_Given entries_

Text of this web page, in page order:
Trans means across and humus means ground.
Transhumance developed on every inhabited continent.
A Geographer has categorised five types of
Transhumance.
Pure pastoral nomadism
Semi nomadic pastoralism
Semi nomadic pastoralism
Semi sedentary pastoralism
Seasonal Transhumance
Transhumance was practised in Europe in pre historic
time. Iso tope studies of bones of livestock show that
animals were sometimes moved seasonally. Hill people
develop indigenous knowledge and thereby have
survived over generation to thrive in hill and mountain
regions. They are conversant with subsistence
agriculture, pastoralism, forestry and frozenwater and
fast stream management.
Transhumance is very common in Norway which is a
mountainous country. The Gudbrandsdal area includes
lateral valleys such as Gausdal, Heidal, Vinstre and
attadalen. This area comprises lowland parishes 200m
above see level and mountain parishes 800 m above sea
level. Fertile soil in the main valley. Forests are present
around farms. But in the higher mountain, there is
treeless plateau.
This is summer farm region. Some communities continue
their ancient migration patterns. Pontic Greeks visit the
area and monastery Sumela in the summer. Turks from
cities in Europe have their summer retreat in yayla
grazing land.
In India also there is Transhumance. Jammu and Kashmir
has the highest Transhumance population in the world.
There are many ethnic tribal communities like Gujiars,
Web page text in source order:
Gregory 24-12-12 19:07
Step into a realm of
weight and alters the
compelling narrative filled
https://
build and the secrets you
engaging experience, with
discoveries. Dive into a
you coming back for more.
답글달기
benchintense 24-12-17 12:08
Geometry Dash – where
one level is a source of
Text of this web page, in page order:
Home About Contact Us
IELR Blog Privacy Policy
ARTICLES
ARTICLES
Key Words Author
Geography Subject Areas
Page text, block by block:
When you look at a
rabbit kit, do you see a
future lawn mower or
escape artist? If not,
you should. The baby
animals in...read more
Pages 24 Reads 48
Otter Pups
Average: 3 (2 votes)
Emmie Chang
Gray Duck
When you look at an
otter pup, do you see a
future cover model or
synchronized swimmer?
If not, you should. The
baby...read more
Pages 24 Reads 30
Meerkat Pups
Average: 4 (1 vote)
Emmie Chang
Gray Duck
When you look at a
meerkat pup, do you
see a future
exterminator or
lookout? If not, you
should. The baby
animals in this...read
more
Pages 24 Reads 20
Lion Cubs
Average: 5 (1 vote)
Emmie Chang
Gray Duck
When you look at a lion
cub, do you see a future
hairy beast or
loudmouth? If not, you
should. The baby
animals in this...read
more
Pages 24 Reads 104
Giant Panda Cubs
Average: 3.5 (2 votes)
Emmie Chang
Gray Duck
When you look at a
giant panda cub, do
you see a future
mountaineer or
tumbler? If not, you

...

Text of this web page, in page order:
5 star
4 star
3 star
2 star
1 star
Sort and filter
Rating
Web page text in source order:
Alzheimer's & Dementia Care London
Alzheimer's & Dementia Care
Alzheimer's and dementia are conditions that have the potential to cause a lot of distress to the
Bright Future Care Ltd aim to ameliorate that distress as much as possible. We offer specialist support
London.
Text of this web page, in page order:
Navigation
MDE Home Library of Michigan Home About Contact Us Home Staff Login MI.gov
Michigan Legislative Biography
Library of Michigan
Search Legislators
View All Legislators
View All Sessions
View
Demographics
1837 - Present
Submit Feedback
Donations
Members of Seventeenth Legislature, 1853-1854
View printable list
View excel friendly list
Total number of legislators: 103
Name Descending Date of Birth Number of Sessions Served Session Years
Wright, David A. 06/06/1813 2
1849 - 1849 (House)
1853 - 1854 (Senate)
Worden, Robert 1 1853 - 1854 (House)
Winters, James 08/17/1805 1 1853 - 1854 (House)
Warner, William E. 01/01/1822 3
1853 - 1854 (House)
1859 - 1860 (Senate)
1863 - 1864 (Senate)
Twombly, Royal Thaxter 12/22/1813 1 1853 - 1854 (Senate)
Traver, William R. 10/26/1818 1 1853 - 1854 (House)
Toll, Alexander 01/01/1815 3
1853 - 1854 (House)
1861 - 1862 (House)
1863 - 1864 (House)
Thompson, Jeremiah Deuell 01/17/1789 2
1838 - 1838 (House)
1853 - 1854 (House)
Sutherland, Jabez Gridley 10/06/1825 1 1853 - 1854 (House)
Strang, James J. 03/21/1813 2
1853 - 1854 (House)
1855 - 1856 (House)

_To do_
Which of the lines above contain "pastoralism"? Return them all.

_Response to this task_
Semi nomadic pastoralism
Semi nomadic pastoralism
Semi sedentary pastoralism
agriculture, pastoralism, forestry and frozenwater and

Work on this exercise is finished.